You should try lower kernels than linux 5.17 (a kernel which is stable means not that it is production ready :wink: )

Thanks for getting back to me. I did try Kernel 5.15 and 5.10, though, since I installed the headers for all 3 Kernels.

I don’t think I have any special configuration there, only disabled the notorious ASUS Intel performance mode (forgot its name) that lets Intel CPUs run like crazy even when not running performance hungry tasks, and disabled Secure Boot (obviously). I also played around with switching between Primary Display (Auto, Integrated Graphics, PEG = dGPU) and Multi Monitor Display but made no difference, so I kept it on iGPU, since Intel should be running by default anyway.

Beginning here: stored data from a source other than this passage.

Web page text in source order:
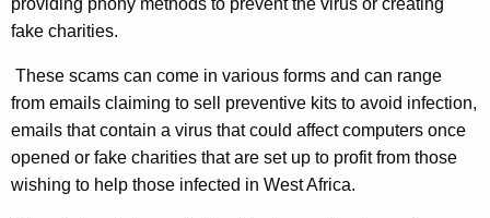
o
r
l
o
y
,
A
fake charities.
These scams can come in various forms and can range
from emails claiming to sell preventive kits to avoid infection,
emails that contain a virus that could affect computers once
opened or fake charities that are set up to profit from those
wishing to help those infected in West Africa.
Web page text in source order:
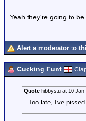
Yeah they're going to be
Alert a moderator to
Cucking Funt
Quotehibbystu at 10 Jan
Too late, I've
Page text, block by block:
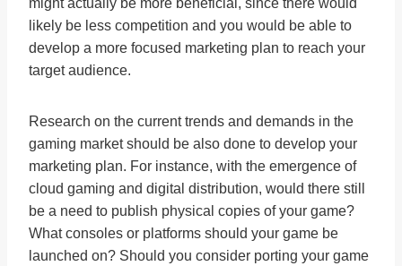
might actually be more beneficial, since there would
likely be less competition and you would be able to
develop a more focused marketing plan to reach your
target audience.
Research on the current trends and demands in the
gaming market should be also done to develop your
marketing plan. For instance, with the emergence of
cloud gaming and digital distribution, would there still
be a need to publish physical copies of your game?
What consoles or platforms should your game be
launched on? Should you consider porting your game
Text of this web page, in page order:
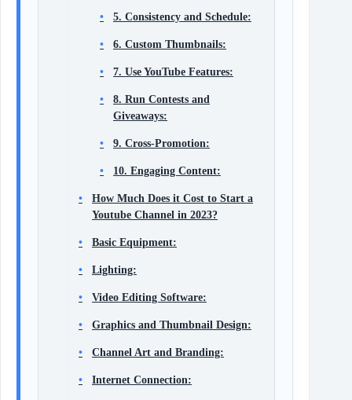
5. Consistency and Schedule:
6. Custom Thumbnails:
7. Use YouTube Features:
8. Run Contests and
Giveaways:
9. Cross-Promotion:
10. Engaging Content:
How Much Does it Cost to Start a
Youtube Channel in 2023?
Basic Equipment:
Lighting:
Video Editing Software:
Graphics and Thumbnail Design:
Channel Art and Branding:
Internet Connection:
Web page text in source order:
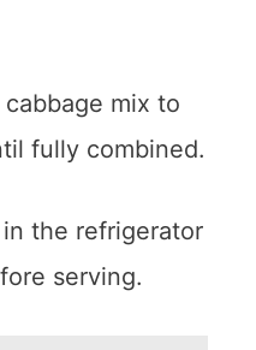
mix to
fully combined.
the refrigerator
serving.
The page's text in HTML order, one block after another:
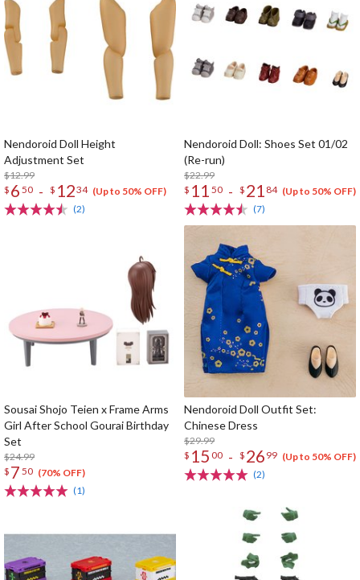
Nendoroid Doll Height
Adjustment Set
$12.99
$ 6 50 - $ 1234 (Up to 50% OFF)
(2)
Nendoroid Doll: Shoes Set 01/02
(Re-run)
$22.99
$ 11 50 - $ 21 84 (Up to 50% OFF)
(7)
Sousai Shojo Teien x Frame Arms
Girl After School Gourai Birthday
Set
$24.99
$ 7 50 (70% OFF)
(1)
Nendoroid Doll Outfit Set:
Chinese Dress
$29.99
$ 15 00 - $ 26 99 (Up to 50% OFF)
(2)

Is there anything else I could be missing in the UEFI settings related to this?

Is there a bug in the driver of NVIDIA? Maybe try a lower version of the driver (if recommended)?

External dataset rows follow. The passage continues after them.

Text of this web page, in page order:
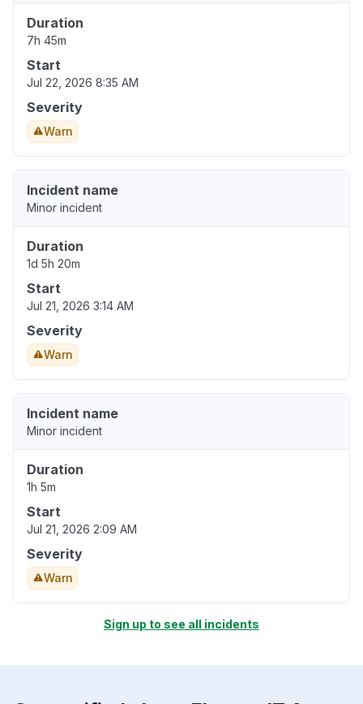
Duration
7h 45m
Start
Jul 22, 2026 8:35 AM
Severity
Warn
Incident name
Minor incident
Duration
1d 5h 20m
Start
Jul 21, 2026 3:14 AM
Severity
Warn
Incident name
Minor incident
Duration
1h 5m
Start
Jul 21, 2026 2:09 AM
Severity
Warn
Sign up to see all incidents
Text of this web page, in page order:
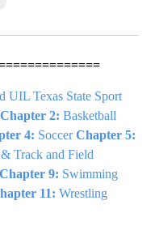
UIL Texas State Sport
Chapter 2: Basketball
4: Soccer Chapter 5:
Track and Field
Chapter 9: Swimming
11: Wrestling
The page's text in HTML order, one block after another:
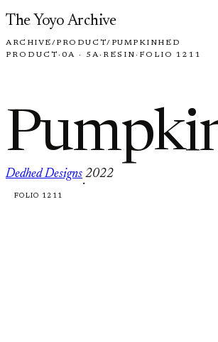
Skip to content
The Yoyo Archive
ARCHIVE/PRODUCT/ PUMPKINHED
PRODUCT · 0A · 5A· RESIN · FOLIO 1211
Dedhed Designs
·
2022
FOLIO 1211
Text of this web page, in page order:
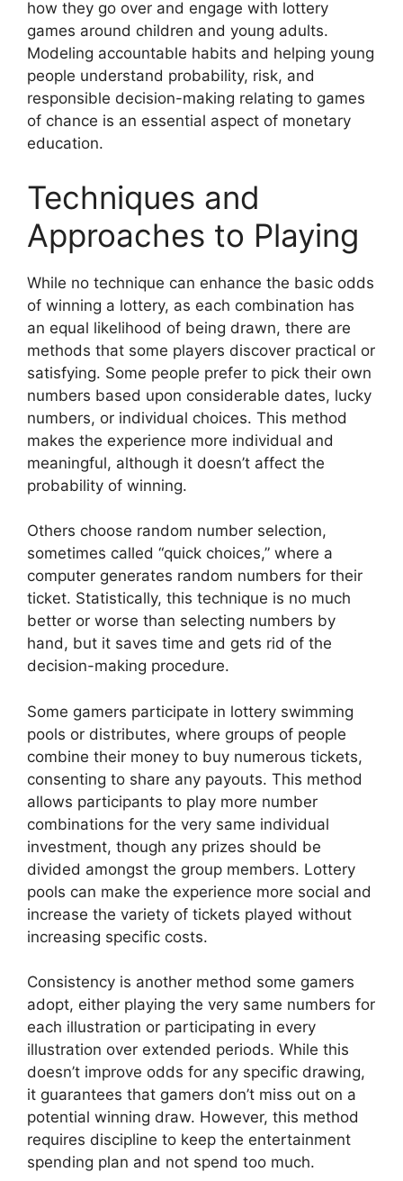
how they go over and engage with lottery
games around children and young adults.
Modeling accountable habits and helping young
people understand probability, risk, and
responsible decision-making relating to games
of chance is an essential aspect of monetary
education.
Techniques and
Approaches to Playing
While no technique can enhance the basic odds
of winning a lottery, as each combination has
an equal likelihood of being drawn, there are
methods that some players discover practical or
satisfying. Some people prefer to pick their own
numbers based upon considerable dates, lucky
numbers, or individual choices. This method
makes the experience more individual and
meaningful, although it doesn’t affect the
probability of winning.
Others choose random number selection,
sometimes called “quick choices,” where a
computer generates random numbers for their
ticket. Statistically, this technique is no much
better or worse than selecting numbers by
hand, but it saves time and gets rid of the
decision-making procedure.
Some gamers participate in lottery swimming
pools or distributes, where groups of people
combine their money to buy numerous tickets,
consenting to share any payouts. This method
allows participants to play more number
combinations for the very same individual
investment, though any prizes should be
divided amongst the group members. Lottery
pools can make the experience more social and
increase the variety of tickets played without
increasing specific costs.
Consistency is another method some gamers
adopt, either playing the very same numbers for
each illustration or participating in every
illustration over extended periods. While this
doesn’t improve odds for any specific drawing,
it guarantees that gamers don’t miss out on a
potential winning draw. However, this method
requires discipline to keep the entertainment
spending plan and not spend too much.

If there is nothing else that can be found on the software side, I would have to check the PCIE riser cable / mainboard. There is only one PCIE slot on my board, since its an mITX. The GPU is fine, I checked that already on my other Windows PC. I would like to be sure its nothing software related or that I am not doing anything wrong when installing / configuring before checking the hardware the hard way, since unbuilding my baby is going to take a whole day :melting_face: (it is a custom case from GEEEK)

I could try a Windows live USB on the PC and test the setup with that, to check if the problem is hardware related? If there is such an option.

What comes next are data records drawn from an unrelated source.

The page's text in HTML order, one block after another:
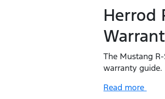
Herrod
The Mustang
warranty guide.
Read more
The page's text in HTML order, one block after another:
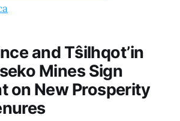
and Tŝilhqot’in
Mines Sign
on New Prosperity

you have a pci issue/linux issue
 the issue will not likely manifest on a windows pc 
 did you use those kernel parameters?
and what caught my eye is, that youre using a riser cable, which hopefully is the issue, since i read complaints on the internet with riser cables and graphical issues
 for example using riser cable pcie 3 gen on pci 4 gen hardware
 so, this is something worth checking out first 


Thanks for getting back to me @brahma ! If the hardware is faulty, it could also be only faulty for Linux? Or is creating a Windows live USB still not for nothing?

What kernel parameters do you mean?

I thought about the cable being an issue, since it is indeed a PCIE 3 cable, and both my card and the mainboard are PCIE 4 compatible, but I thought this might be fine, I would only get lower bandwidth / speed
 If this is really the case then I will have to check that next weekend when I can take the whole day unbuilding the PC. :smiling_face_with_tear:

i wouldnt say your hardware is faulty (hopefully not), but lets say something doesnt fit well with linux
 i dont think you can create a live usb of windows like you can do it with linux, so you would be just wasting your time

with kernel parameters i mean: pci=nomsi pci=nommconf pcie_aspm=off
hopefully its really because of the cable, because thats what i read, that pci3 with pci4 causes issues, so if you have the option to use pci4 gen cable than do this, and it will hopefully fix the issue


Greetings! I finally got the hybrid drivers working. It was indeed the PCIE Riser cable that was making problems. It works fine, but only in Gen3. So I had to search around to find the setting “PCIEx16_1 link speed” in the Asus B560-I’s BIOS and make the switch from “Auto” to “Gen3”. It now boots and shutdowns just fine. I can play Steam games (no Vulkan shader games though, still looking into that) with the prime-run %command% command and prime-run blender just fine! The temperature is displayed and the fans spin up correctly when under load.

It was only thanks to you guys @brahma and that I could resolve this issue so fast! Thank you so much! :blush:

Without the correct installation there was a big chance that I would have installed the wrong drivers (thanks @megavolt) and @brahma was initially on the right track with checking for issues on the PCIE slot itself.

Because the problem itself was the wrong setting in the BIOS, I am marking @brahma 's answer as the solution, still thank you so much for providing this installation guide @megavolt !

This topic was automatically closed 2 days after the last reply. New replies are no longer allowed.